[Stored records]
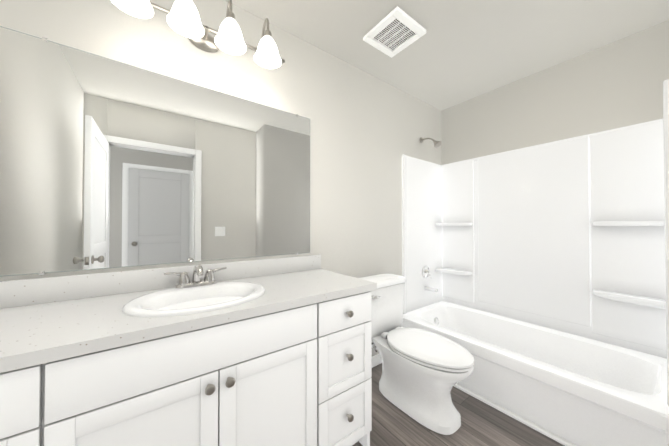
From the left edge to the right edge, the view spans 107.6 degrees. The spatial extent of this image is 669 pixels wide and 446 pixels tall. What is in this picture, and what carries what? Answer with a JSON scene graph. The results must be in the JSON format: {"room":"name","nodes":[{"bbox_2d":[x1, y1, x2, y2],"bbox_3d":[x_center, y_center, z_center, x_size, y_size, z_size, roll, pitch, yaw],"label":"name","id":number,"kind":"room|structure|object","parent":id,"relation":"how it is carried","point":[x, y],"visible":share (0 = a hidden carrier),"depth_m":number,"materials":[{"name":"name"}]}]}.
{"room":"bathroom","nodes":[
{"label":"bathroom","id":0,"kind":"room"},
{"bbox_2d":[0,0,441,356],"bbox_3d":[-0.159,-0.028,1.794,3.500,2.480,0.100,0,-1,-36],"label":"wall","id":1,"kind":"structure","parent":0,"point":[367,131],"depth_m":1.76,"materials":[{"name":"paint"}]},
{"bbox_2d":[0,26,309,275],"bbox_3d":[-0.723,-0.266,1.310,1.370,0.951,0.009,0,-1,-36],"label":"mirror","id":2,"kind":"object","parent":1,"relation":"attached to","point":[107,163],"visible":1,"depth_m":1.14,"materials":[{"name":"clear glass"}]},
{"bbox_2d":[0,255,319,306],"bbox_3d":[-0.708,0.271,1.306,1.510,0.100,0.021,0,-1,-36],"label":"backsplash","id":3,"kind":"structure","parent":1,"relation":"attached to","point":[13,293],"depth_m":1.09,"materials":[{"name":"grey stone"}]},
{"bbox_2d":[111,0,284,68],"bbox_3d":[-0.636,-1.031,1.230,0.876,0.250,0.254,0,-1,-36],"label":"sconce","id":4,"kind":"object","parent":1,"relation":"attached to","point":[183,18],"visible":1,"depth_m":1.21,"materials":[{"name":"white glass"}]},
{"bbox_2d":[372,354,381,367],"bbox_3d":[0.269,1.172,2.026,0.920,0.085,0.012,0,-1,-36],"label":"baseboard","id":5,"kind":"structure","parent":1,"relation":"attached to","point":[376,360],"depth_m":2.07,"materials":[{"name":"white wood"}]},
{"bbox_2d":[420,137,440,147],"bbox_3d":[0.954,-0.806,2.429,0.074,0.146,0.210,0,-1,-36],"label":"shower head","id":6,"kind":"object","parent":1,"relation":"attached to","point":[437,144],"visible":0.98,"depth_m":2.38},
{"bbox_2d":[225,0,668,110],"bbox_3d":[0.644,-1.334,0.299,4.000,0.100,3.480,0,-1,-36],"label":"ceiling","id":7,"kind":"structure","parent":0,"point":[459,51],"depth_m":1.64,"materials":[{"name":"paint"}]},
{"bbox_2d":[363,6,426,57],"bbox_3d":[0.399,-1.257,1.641,0.296,0.022,0.296,0,-1,-36],"label":"ceiling vent","id":8,"kind":"object","parent":7,"relation":"in","point":[395,31],"visible":1,"depth_m":1.62,"materials":[{"name":"white plastic"}]},
{"bbox_2d":[352,363,563,445],"bbox_3d":[0.644,1.246,0.272,4.000,0.100,3.480,0,-1,-36],"label":"floor","id":9,"kind":"structure","parent":0,"point":[483,424],"depth_m":1.44,"materials":[{"name":"brown wood"}]},
{"bbox_2d":[0,287,376,445],"bbox_3d":[-0.544,0.779,1.070,1.470,0.850,0.586,0,-1,-36],"label":"bathroom vanity","id":10,"kind":"object","parent":9,"relation":"on","point":[271,352],"depth_m":0.85,"materials":[{"name":"white wood"}]},
{"bbox_2d":[0,267,375,366],"bbox_3d":[-0.548,0.337,1.087,1.510,0.035,0.562,0,-1,-36],"label":"countertop","id":11,"kind":"structure","parent":10,"relation":"on","point":[37,330],"depth_m":0.82,"materials":[{"name":"grey stone"}]},
{"bbox_2d":[164,264,227,290],"bbox_3d":[-0.644,0.250,1.160,0.268,0.107,0.163,0,-1,-36],"label":"faucet","id":12,"kind":"object","parent":11,"relation":"on","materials":[{"name":"silver metal"}]},
{"bbox_2d":[112,275,283,330],"bbox_3d":[-0.570,0.379,1.059,0.524,0.154,0.440,0,-1,-36],"label":"sink","id":13,"kind":"object","parent":11,"relation":"in","point":[145,304],"depth_m":1.06,"materials":[{"name":"white ceramic"}]},
{"bbox_2d":[359,273,473,434],"bbox_3d":[0.515,0.822,1.697,0.504,0.778,0.839,0,-1,-36],"label":"toilet","id":14,"kind":"object","parent":9,"relation":"on","point":[424,372],"visible":0.88,"depth_m":1.54,"materials":[{"name":"ceramic"}]},
{"bbox_2d":[401,79,668,445],"bbox_3d":[1.327,0.280,1.887,0.788,1.866,1.502,0,-1,-36],"label":"bathtub","id":15,"kind":"object","parent":9,"relation":"on","point":[535,253],"visible":0.9,"depth_m":1.80,"materials":[{"name":"plastic"}]},
{"bbox_2d":[441,20,668,358],"bbox_3d":[1.827,-0.026,1.966,0.100,2.480,1.980,0,-1,-36],"label":"wall","id":16,"kind":"structure","parent":0,"point":[617,84],"depth_m":1.90,"materials":[{"name":"paint"}]}
]}

* _EXERCISE GOAL_
Although the records include pictures, the copy should reproduce every line exactly and none of the pictures.

* _RESPONSE BOX_
From the left edge to the right edge, the view spans 107.6 degrees. The spatial extent of this image is 669 pixels wide and 446 pixels tall. What is in this picture, and what carries what? Answer with a JSON scene graph. The results must be in the JSON format: {"room":"name","nodes":[{"bbox_2d":[x1, y1, x2, y2],"bbox_3d":[x_center, y_center, z_center, x_size, y_size, z_size, roll, pitch, yaw],"label":"name","id":number,"kind":"room|structure|object","parent":id,"relation":"how it is carried","point":[x, y],"visible":share (0 = a hidden carrier),"depth_m":number,"materials":[{"name":"name"}]}]}.
{"room":"bathroom","nodes":[
{"label":"bathroom","id":0,"kind":"room"},
{"bbox_2d":[0,0,441,356],"bbox_3d":[-0.159,-0.028,1.794,3.500,2.480,0.100,0,-1,-36],"label":"wall","id":1,"kind":"structure","parent":0,"point":[367,131],"depth_m":1.76,"materials":[{"name":"paint"}]},
{"bbox_2d":[0,26,309,275],"bbox_3d":[-0.723,-0.266,1.310,1.370,0.951,0.009,0,-1,-36],"label":"mirror","id":2,"kind":"object","parent":1,"relation":"attached to","point":[107,163],"visible":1,"depth_m":1.14,"materials":[{"name":"clear glass"}]},
{"bbox_2d":[0,255,319,306],"bbox_3d":[-0.708,0.271,1.306,1.510,0.100,0.021,0,-1,-36],"label":"backsplash","id":3,"kind":"structure","parent":1,"relation":"attached to","point":[13,293],"depth_m":1.09,"materials":[{"name":"grey stone"}]},
{"bbox_2d":[111,0,284,68],"bbox_3d":[-0.636,-1.031,1.230,0.876,0.250,0.254,0,-1,-36],"label":"sconce","id":4,"kind":"object","parent":1,"relation":"attached to","point":[183,18],"visible":1,"depth_m":1.21,"materials":[{"name":"white glass"}]},
{"bbox_2d":[372,354,381,367],"bbox_3d":[0.269,1.172,2.026,0.920,0.085,0.012,0,-1,-36],"label":"baseboard","id":5,"kind":"structure","parent":1,"relation":"attached to","point":[376,360],"depth_m":2.07,"materials":[{"name":"white wood"}]},
{"bbox_2d":[420,137,440,147],"bbox_3d":[0.954,-0.806,2.429,0.074,0.146,0.210,0,-1,-36],"label":"shower head","id":6,"kind":"object","parent":1,"relation":"attached to","point":[437,144],"visible":0.98,"depth_m":2.38},
{"bbox_2d":[225,0,668,110],"bbox_3d":[0.644,-1.334,0.299,4.000,0.100,3.480,0,-1,-36],"label":"ceiling","id":7,"kind":"structure","parent":0,"point":[459,51],"depth_m":1.64,"materials":[{"name":"paint"}]},
{"bbox_2d":[363,6,426,57],"bbox_3d":[0.399,-1.257,1.641,0.296,0.022,0.296,0,-1,-36],"label":"ceiling vent","id":8,"kind":"object","parent":7,"relation":"in","point":[395,31],"visible":1,"depth_m":1.62,"materials":[{"name":"white plastic"}]},
{"bbox_2d":[352,363,563,445],"bbox_3d":[0.644,1.246,0.272,4.000,0.100,3.480,0,-1,-36],"label":"floor","id":9,"kind":"structure","parent":0,"point":[483,424],"depth_m":1.44,"materials":[{"name":"brown wood"}]},
{"bbox_2d":[0,287,376,445],"bbox_3d":[-0.544,0.779,1.070,1.470,0.850,0.586,0,-1,-36],"label":"bathroom vanity","id":10,"kind":"object","parent":9,"relation":"on","point":[271,352],"depth_m":0.85,"materials":[{"name":"white wood"}]},
{"bbox_2d":[0,267,375,366],"bbox_3d":[-0.548,0.337,1.087,1.510,0.035,0.562,0,-1,-36],"label":"countertop","id":11,"kind":"structure","parent":10,"relation":"on","point":[37,330],"depth_m":0.82,"materials":[{"name":"grey stone"}]},
{"bbox_2d":[164,264,227,290],"bbox_3d":[-0.644,0.250,1.160,0.268,0.107,0.163,0,-1,-36],"label":"faucet","id":12,"kind":"object","parent":11,"relation":"on","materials":[{"name":"silver metal"}]},
{"bbox_2d":[112,275,283,330],"bbox_3d":[-0.570,0.379,1.059,0.524,0.154,0.440,0,-1,-36],"label":"sink","id":13,"kind":"object","parent":11,"relation":"in","point":[145,304],"depth_m":1.06,"materials":[{"name":"white ceramic"}]},
{"bbox_2d":[359,273,473,434],"bbox_3d":[0.515,0.822,1.697,0.504,0.778,0.839,0,-1,-36],"label":"toilet","id":14,"kind":"object","parent":9,"relation":"on","point":[424,372],"visible":0.88,"depth_m":1.54,"materials":[{"name":"ceramic"}]},
{"bbox_2d":[401,79,668,445],"bbox_3d":[1.327,0.280,1.887,0.788,1.866,1.502,0,-1,-36],"label":"bathtub","id":15,"kind":"object","parent":9,"relation":"on","point":[535,253],"visible":0.9,"depth_m":1.80,"materials":[{"name":"plastic"}]},
{"bbox_2d":[441,20,668,358],"bbox_3d":[1.827,-0.026,1.966,0.100,2.480,1.980,0,-1,-36],"label":"wall","id":16,"kind":"structure","parent":0,"point":[617,84],"depth_m":1.90,"materials":[{"name":"paint"}]}
]}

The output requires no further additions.